Work order >> Copy out every line of the data that has the word "There" somewhere in it.

Material for this task >>
▼

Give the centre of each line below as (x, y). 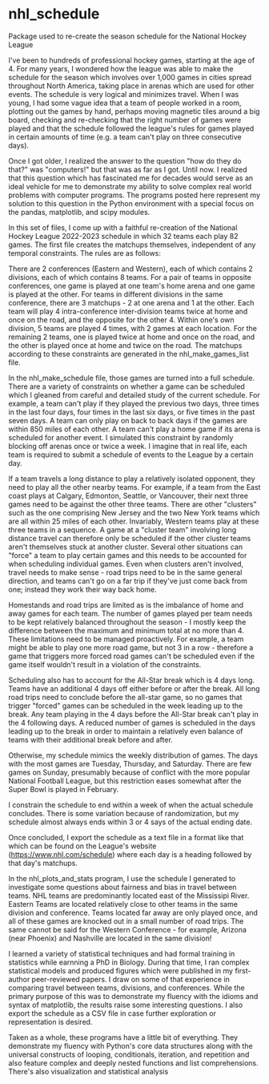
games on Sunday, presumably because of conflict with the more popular (129, 772)
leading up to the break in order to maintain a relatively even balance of (126, 731)
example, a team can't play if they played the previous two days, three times (134, 403)
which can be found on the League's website (82, 846)
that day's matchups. (43, 863)
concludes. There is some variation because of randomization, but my (124, 813)
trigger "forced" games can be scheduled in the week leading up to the (126, 706)
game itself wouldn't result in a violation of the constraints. (105, 664)
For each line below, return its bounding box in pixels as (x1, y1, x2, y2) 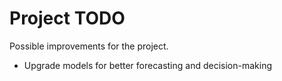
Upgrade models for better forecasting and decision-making (23, 59, 273, 71)
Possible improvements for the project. (9, 40, 169, 52)
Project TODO (9, 7, 126, 30)
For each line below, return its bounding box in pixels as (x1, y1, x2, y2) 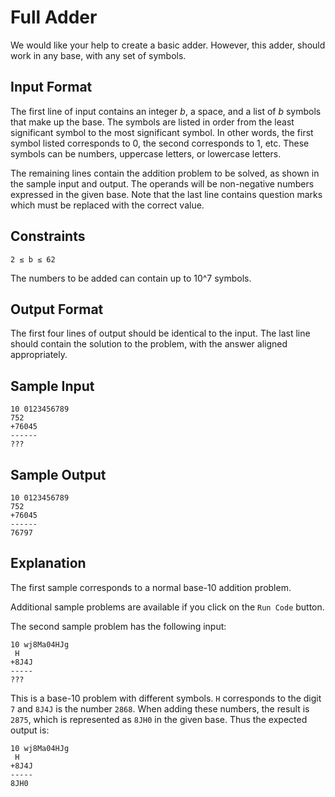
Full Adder (10, 6, 98, 29)
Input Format (10, 79, 93, 96)
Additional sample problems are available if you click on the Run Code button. (10, 601, 325, 613)
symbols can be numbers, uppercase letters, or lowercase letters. (10, 147, 282, 160)
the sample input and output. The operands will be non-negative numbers (10, 177, 315, 190)
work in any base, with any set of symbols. (10, 49, 187, 61)
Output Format (10, 301, 104, 318)
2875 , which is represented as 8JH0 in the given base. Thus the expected (10, 713, 308, 725)
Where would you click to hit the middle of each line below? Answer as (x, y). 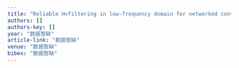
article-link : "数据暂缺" (44, 40)
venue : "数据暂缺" (33, 47)
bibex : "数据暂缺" (33, 54)
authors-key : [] (31, 27)
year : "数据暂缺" (31, 34)
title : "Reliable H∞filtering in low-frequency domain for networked (113, 14)
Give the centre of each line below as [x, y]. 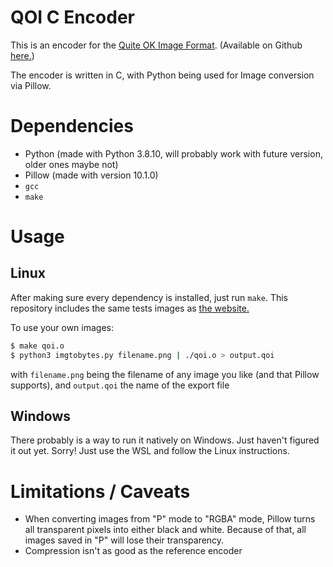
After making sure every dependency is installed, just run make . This [149, 297]
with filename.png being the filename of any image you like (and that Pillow [165, 374]
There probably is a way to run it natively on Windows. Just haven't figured [165, 440]
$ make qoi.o [37, 346]
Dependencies [72, 126]
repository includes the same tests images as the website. [130, 308]
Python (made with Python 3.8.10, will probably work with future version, [173, 153]
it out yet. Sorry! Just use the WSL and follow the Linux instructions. [150, 451]
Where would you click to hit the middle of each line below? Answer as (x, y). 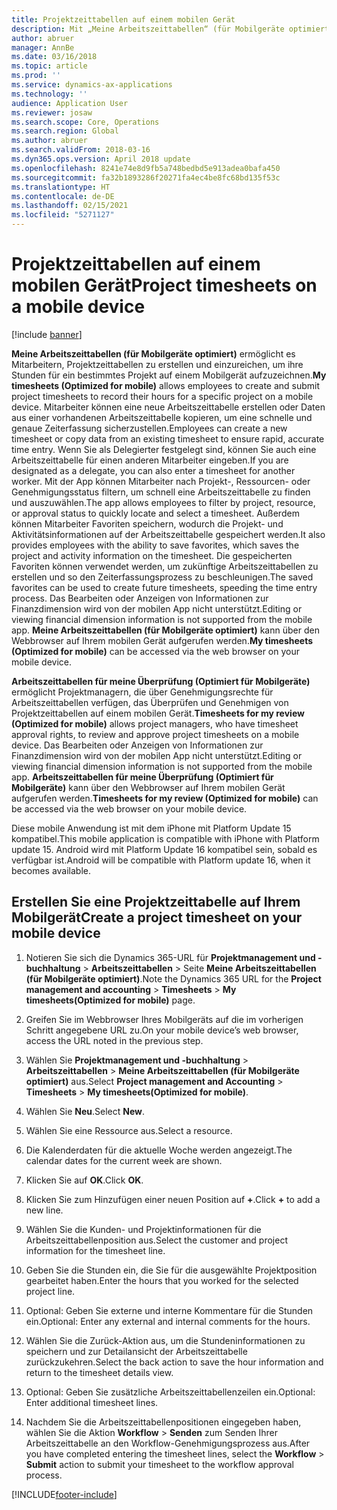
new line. (44, 1210)
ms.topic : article (49, 66)
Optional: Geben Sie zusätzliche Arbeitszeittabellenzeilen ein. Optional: (170, 1392)
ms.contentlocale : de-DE (63, 196)
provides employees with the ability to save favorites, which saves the (155, 545)
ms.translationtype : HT (61, 187)
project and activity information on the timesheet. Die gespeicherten (152, 555)
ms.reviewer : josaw (52, 112)
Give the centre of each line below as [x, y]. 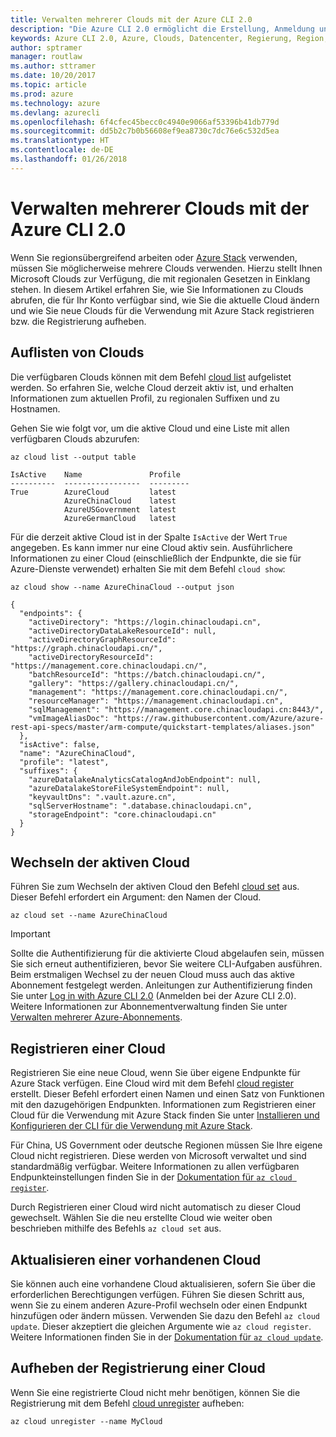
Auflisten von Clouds [77, 352]
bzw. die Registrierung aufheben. [78, 321]
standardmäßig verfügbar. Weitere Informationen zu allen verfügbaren [155, 1167]
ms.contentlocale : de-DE [62, 150]
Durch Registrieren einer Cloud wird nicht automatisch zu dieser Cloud [156, 1207]
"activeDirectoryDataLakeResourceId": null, [122, 631]
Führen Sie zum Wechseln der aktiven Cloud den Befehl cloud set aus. [155, 887]
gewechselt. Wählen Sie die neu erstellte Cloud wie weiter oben [141, 1218]
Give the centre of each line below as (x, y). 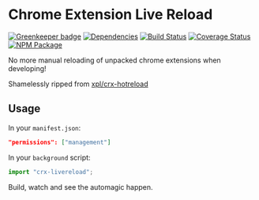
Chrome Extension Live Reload (111, 15)
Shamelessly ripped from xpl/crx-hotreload (78, 84)
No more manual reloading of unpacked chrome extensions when (114, 60)
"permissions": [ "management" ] (60, 142)
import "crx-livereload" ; (51, 172)
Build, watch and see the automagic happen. (81, 187)
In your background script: (49, 157)
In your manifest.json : (45, 127)
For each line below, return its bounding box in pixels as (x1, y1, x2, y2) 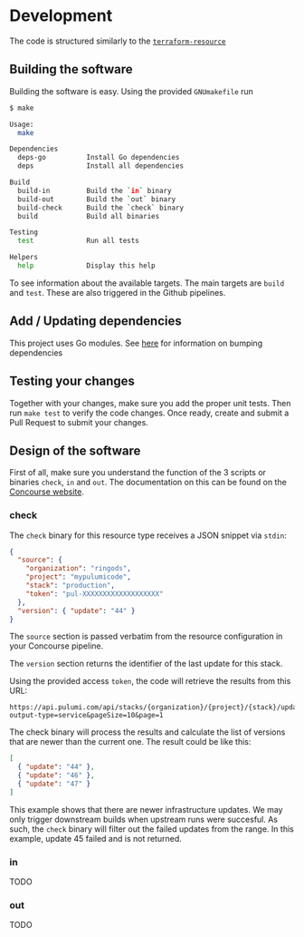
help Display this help (17, 261, 156, 270)
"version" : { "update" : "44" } (17, 606, 136, 615)
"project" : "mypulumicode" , (25, 572, 131, 581)
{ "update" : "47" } (17, 779, 91, 789)
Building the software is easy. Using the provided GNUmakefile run (9, 85, 253, 96)
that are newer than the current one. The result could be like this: (9, 737, 252, 747)
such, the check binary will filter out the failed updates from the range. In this (9, 823, 294, 835)
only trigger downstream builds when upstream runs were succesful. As (9, 814, 279, 825)

▲

Finished task >>
concludes. There is some variation because of randomization, but my (124, 813)
There probably is a way to run it natively on Windows. Just haven't figured [165, 440]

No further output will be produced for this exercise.